Hexagonal Boron Nitride: Properties and Applications
The molecular characteristics of hexagonal Boron Nitride give it many excellent properties. They include excellent dielectric and thermal properties, excellent thermal conductivity, and low friction coefficient. At the same time, it also has chemical properties such as strong oxidation resistance, strong corrosion-resistance, and stable chemical properties.
(1) High heat resistant. Hexagonal Boron Nitride (h-BN), when heated at 3000 or higher in 0.1Mpa Nitrogen, will sublimate. At 1800, its strength is two times that at room temperature. This gives it excellent thermal shock resistance. It is cooled in the air to 1500. No rupture will occur at room temperature.
(2) High thermal conduction. The thermal conductivity (W/m*k) of hexagonal boran nitride materials is around 33W/m*k. It is comparable to that of stainless-steel, but the thermal conductivity in this case is greater.

Low expansion coefficient. The hexagonal boron-nitride has a linear expansion coefficient (2.06.5*10-6/) that is only second to quartz glass. The material is also thermally conductive, which makes it excellent in terms of thermal shock resistance.
(4) Excellent electrical isolation. Hexagonal boran nitride is a good high temperature insulation. Its maximum volume resistivity, at high temperatures of 1000 degrees, can be as high 10161018O*cm.
Good corrosion resistance. Hexagonal Borosidria has good chemical resistance and is not affected by most metals, salts or glasses. This material is highly resistant to alkali and acid and can withstand molten glass and metals.

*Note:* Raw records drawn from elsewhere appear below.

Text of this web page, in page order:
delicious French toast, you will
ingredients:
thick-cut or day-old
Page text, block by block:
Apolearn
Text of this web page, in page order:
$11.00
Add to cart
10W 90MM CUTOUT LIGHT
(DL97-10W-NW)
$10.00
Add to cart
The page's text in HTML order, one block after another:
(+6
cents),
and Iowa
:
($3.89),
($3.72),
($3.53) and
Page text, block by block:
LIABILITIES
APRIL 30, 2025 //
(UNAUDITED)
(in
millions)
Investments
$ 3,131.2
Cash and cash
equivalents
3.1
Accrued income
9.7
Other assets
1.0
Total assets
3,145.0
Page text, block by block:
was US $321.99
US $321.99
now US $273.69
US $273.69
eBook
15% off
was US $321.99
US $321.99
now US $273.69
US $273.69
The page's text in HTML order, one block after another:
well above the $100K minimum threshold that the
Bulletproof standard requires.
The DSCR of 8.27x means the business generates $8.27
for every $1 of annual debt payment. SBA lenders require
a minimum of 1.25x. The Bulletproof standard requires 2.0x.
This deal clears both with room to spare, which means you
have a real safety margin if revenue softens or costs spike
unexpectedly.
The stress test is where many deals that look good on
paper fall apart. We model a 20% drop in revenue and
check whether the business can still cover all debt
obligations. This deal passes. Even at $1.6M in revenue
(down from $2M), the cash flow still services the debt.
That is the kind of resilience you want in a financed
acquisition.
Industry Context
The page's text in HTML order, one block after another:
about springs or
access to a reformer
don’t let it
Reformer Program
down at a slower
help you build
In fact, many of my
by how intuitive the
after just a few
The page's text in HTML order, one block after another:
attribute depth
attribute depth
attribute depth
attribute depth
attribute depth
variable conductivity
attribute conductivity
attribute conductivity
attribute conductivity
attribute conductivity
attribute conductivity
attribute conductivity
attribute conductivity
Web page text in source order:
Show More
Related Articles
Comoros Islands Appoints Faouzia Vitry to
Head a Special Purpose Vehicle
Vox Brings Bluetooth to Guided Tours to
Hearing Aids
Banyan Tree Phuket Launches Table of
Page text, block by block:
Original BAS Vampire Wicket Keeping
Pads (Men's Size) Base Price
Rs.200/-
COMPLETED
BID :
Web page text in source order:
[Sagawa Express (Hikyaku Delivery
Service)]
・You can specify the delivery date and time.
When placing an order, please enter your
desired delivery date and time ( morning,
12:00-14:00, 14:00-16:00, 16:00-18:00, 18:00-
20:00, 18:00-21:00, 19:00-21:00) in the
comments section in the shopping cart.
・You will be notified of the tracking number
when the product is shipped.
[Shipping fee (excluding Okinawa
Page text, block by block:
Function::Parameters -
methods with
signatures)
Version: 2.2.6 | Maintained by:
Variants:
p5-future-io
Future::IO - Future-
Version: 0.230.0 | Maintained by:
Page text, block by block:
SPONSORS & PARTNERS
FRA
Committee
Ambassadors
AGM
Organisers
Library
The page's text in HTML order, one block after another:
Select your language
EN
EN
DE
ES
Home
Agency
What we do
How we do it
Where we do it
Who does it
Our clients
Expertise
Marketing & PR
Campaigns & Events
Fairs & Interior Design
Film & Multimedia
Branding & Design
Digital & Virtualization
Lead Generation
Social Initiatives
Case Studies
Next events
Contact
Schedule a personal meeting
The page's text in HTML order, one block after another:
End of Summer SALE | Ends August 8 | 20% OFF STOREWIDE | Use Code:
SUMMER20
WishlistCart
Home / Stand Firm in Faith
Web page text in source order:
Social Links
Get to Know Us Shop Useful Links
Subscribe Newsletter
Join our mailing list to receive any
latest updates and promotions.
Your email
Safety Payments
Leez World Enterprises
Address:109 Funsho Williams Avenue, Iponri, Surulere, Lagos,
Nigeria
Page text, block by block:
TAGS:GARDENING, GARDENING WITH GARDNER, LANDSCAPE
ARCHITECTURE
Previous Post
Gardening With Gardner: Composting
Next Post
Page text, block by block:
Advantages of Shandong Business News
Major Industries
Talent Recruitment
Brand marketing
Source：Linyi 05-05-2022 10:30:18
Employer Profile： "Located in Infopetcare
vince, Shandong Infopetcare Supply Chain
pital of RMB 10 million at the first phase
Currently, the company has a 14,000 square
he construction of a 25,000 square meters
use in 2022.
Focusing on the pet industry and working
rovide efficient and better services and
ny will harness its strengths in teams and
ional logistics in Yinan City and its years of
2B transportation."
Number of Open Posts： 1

(6) Lower coefficient of friction. Hexagonal boran nitride is a lubricant with excellent properties. The friction coefficient is 0.16. It does not increase when heated and it has better temperature resistance than graphite or molybdenum diulfide. Up to 900degC can be achieved with the oxidizing atmosphere, while under vacuum it can reach up to 2100degC.
(7) Machinability. Hexagonal Borosilicate is easily finished using conventional metal-cutting techniques. Turning accuracy can reach up to 0.05mm. This allows for the production of complex shapes from the hexagonal borosilicate blank.